_Task item_
Below are records with pictures in them. Output exactly the lines from the one with "Give the centre" through the one with "exactly one", both included, and leave every picture out; give only those lines.

_Data for analysis_
►
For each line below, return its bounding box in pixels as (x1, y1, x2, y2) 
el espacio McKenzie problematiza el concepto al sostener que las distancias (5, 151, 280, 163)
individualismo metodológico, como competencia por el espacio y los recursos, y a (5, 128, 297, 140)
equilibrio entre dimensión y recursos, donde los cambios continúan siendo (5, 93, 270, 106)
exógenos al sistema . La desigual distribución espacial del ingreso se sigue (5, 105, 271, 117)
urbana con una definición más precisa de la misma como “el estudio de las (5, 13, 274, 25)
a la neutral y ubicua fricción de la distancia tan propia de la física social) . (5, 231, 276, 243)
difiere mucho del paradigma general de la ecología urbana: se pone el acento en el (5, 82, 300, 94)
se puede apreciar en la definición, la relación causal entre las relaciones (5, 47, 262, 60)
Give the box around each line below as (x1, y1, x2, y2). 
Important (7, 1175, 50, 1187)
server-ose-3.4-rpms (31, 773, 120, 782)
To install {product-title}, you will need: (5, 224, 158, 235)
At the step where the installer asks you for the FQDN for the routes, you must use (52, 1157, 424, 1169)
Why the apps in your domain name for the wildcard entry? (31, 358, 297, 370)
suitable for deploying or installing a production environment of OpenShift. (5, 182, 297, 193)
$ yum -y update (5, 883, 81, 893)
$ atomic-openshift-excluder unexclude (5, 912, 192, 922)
◄
►
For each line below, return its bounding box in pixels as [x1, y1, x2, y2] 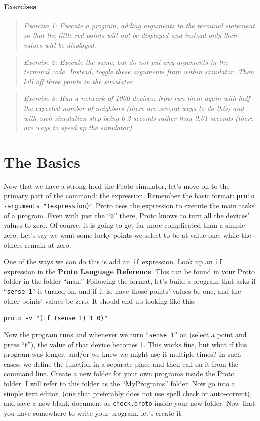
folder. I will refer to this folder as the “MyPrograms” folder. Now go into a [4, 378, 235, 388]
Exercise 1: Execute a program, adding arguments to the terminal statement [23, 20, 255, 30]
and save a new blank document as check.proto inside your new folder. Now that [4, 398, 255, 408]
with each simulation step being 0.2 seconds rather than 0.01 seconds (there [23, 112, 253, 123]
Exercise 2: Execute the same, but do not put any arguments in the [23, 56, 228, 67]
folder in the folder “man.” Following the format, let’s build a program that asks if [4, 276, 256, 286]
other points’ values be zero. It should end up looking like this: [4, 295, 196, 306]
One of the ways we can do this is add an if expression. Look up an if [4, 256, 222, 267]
◄
►
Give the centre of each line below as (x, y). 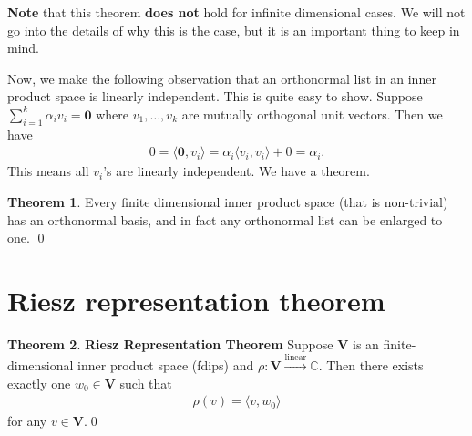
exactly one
◄
_Result_
Give the centre of each line below as (x, y). 
exactly one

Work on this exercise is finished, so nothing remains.